Task to carry out:
All of the entries, apart from their pictures, are to be copied verbatim.

▶

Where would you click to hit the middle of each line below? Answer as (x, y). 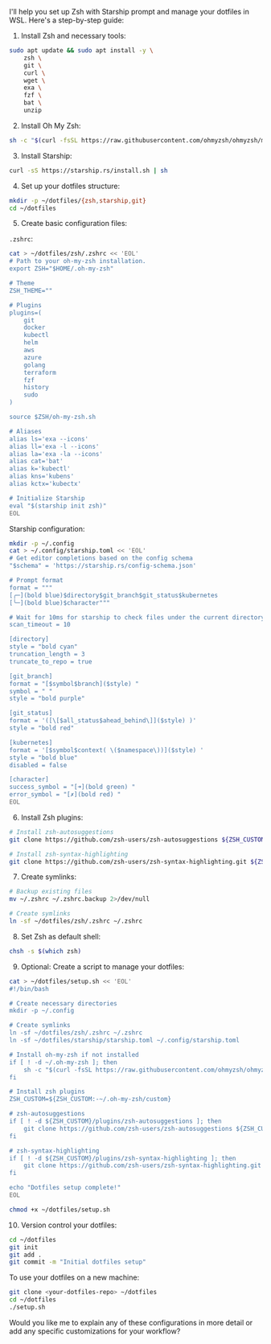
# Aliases (26, 431)
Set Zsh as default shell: (61, 936)
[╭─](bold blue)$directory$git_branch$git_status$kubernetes (114, 595)
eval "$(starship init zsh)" (58, 506)
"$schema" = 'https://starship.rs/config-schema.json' (103, 566)
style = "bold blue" (44, 758)
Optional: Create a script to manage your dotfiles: (102, 966)
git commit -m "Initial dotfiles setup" (78, 1262)
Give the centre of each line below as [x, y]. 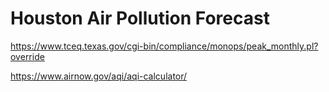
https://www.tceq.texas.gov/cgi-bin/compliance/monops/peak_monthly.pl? [164, 46]
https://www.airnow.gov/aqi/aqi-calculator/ [99, 76]
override [27, 56]
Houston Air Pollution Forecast [140, 18]
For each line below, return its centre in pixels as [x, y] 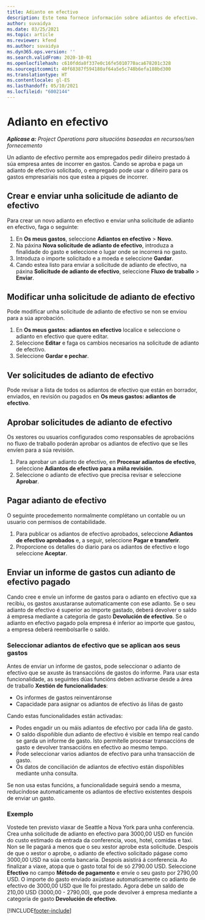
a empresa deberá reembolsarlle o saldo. [59, 629]
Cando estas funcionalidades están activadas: [65, 716]
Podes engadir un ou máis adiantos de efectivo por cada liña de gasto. [104, 727]
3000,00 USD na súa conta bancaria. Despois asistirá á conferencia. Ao [97, 860]
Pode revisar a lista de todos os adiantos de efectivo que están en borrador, [102, 390]
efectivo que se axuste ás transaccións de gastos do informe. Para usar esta [103, 672]
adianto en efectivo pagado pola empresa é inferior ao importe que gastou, [101, 623]
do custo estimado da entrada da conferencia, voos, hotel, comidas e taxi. [100, 840]

◀

Response area:
Where would you click to hit the middle of each line below? Answer as (x, y). 
# Aliases (26, 431)
Set Zsh as default shell: (61, 936)
[╭─](bold blue)$directory$git_branch$git_status$kubernetes (114, 595)
eval "$(starship init zsh)" (58, 506)
"$schema" = 'https://starship.rs/config-schema.json' (103, 566)
style = "bold blue" (44, 758)
Optional: Create a script to manage your dotfiles: (102, 966)
git commit -m "Initial dotfiles setup" (78, 1262)
Give the centre of each line below as [x, y]. 
https://www.tceq.texas.gov/cgi-bin/compliance/monops/peak_monthly.pl? [164, 46]
https://www.airnow.gov/aqi/aqi-calculator/ [99, 76]
override [27, 56]
Houston Air Pollution Forecast [140, 18]
For each line below, return its centre in pixels as [x, y] 
a empresa deberá reembolsarlle o saldo. [59, 629]
Cando estas funcionalidades están activadas: [65, 716]
Podes engadir un ou máis adiantos de efectivo por cada liña de gasto. [104, 727]
3000,00 USD na súa conta bancaria. Despois asistirá á conferencia. Ao [97, 860]
Pode revisar a lista de todos os adiantos de efectivo que están en borrador, [102, 390]
efectivo que se axuste ás transaccións de gastos do informe. Para usar esta [103, 672]
adianto en efectivo pagado pola empresa é inferior ao importe que gastou, [101, 623]
do custo estimado da entrada da conferencia, voos, hotel, comidas e taxi. [100, 840]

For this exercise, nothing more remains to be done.